# Who's Growing Mandala--Satori, 8 Miles High, Ganesh...



## The Hemp Goddess (Oct 15, 2012)

Well, again I have a lot of Mandala going.  I though it would be fun for all of us growing Mandala strains to join in and compare notes in one place.  I hope you all will post up your pics and info on your grows.  

I have them now in all walks of life.  I have a bunch in the flowering room about ready to come out, seedlings in DWC, and clones in a bubbler.  I have a couple of other strains thrown in there, but it is mostly Mandala.

These are pics I took Fri or Sat of what is in the flowering room.  Other than the Beyond the Brain that is DWC, all are in dirt and close to harvest, having been put into 12/12 from 8-15 to 8-24.  I'll get some pics of the vegging girls next.
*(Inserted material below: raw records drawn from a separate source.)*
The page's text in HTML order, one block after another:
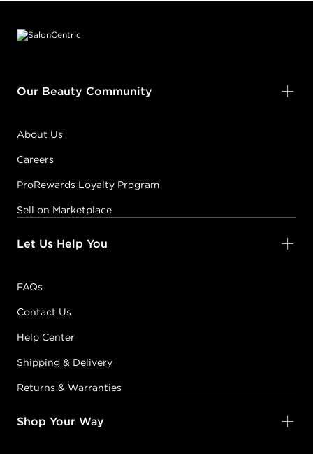
Our Beauty Community
About Us
Careers
ProRewards Loyalty Program
Sell on Marketplace
Let Us Help You
FAQs
Contact Us
Help Center
Shipping & Delivery
Returns & Warranties
Shop Your Way
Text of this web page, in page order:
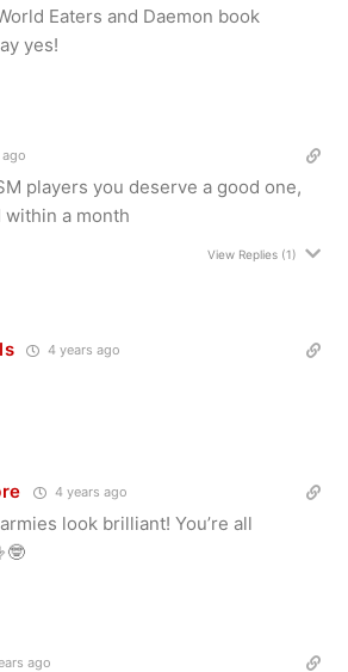
Eaters and Daemon book
yes!
players you deserve a good one,
within a month
View Replies(1)
4 years ago
4 years ago
look brilliant! You’re all
ago
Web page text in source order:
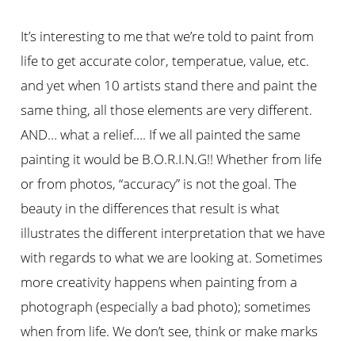
It’s interesting to me that we’re told to paint from
life to get accurate color, temperatue, value, etc.
and yet when 10 artists stand there and paint the
same thing, all those elements are very different.
AND… what a relief…. If we all painted the same
painting it would be B.O.R.I.N.G!! Whether from life
or from photos, “accuracy” is not the goal. The
beauty in the differences that result is what
illustrates the different interpretation that we have
with regards to what we are looking at. Sometimes
more creativity happens when painting from a
photograph (especially a bad photo); sometimes
when from life. We don’t see, think or make marks
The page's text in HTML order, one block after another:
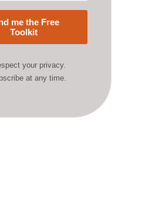
me the Free
Toolkit
your privacy.
at any time.
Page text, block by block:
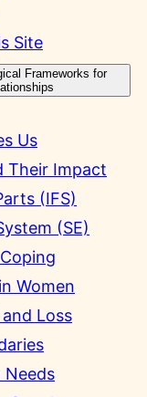
Site
Frameworks for
Us
Their Impact
(IFS)
(SE)
Women
Loss
Needs
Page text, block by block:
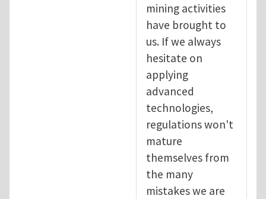
mining activities
have brought to
us. If we always
hesitate on
applying
advanced
technologies,
regulations won't
mature
themselves from
the many
mistakes we are
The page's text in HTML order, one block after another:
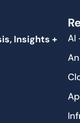
Insights +
AI
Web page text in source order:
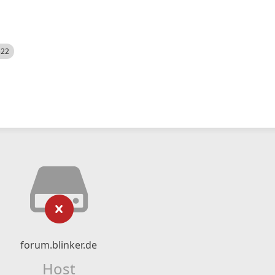
forum.blinker.de
Host
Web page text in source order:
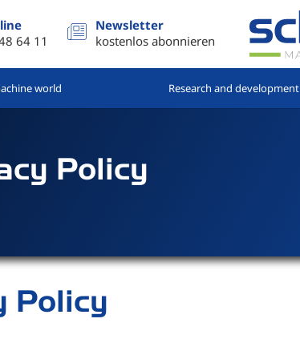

1.  This is the Beyond the Brain DWC that I took pics of in my dirt journal.  Into 12/12 10-5.
2 & 3.  These are Beyond the Brain.  I have found that there are 2 distinct phenos--one bushy, the other tall and lanky.
4.  These are 2 Ganesh.  They both grew short and bushy.
5 & 6.  These are both Satori.


----------



## Roddy (Oct 15, 2012)

I have two in the basement and one in the greenhouse, I have harvested 2 as well...


----------



## The Hemp Goddess (Oct 15, 2012)

Wow, what great color!  Are these Satori?


----------



## The Hemp Goddess (Oct 15, 2012)

These are the young uns.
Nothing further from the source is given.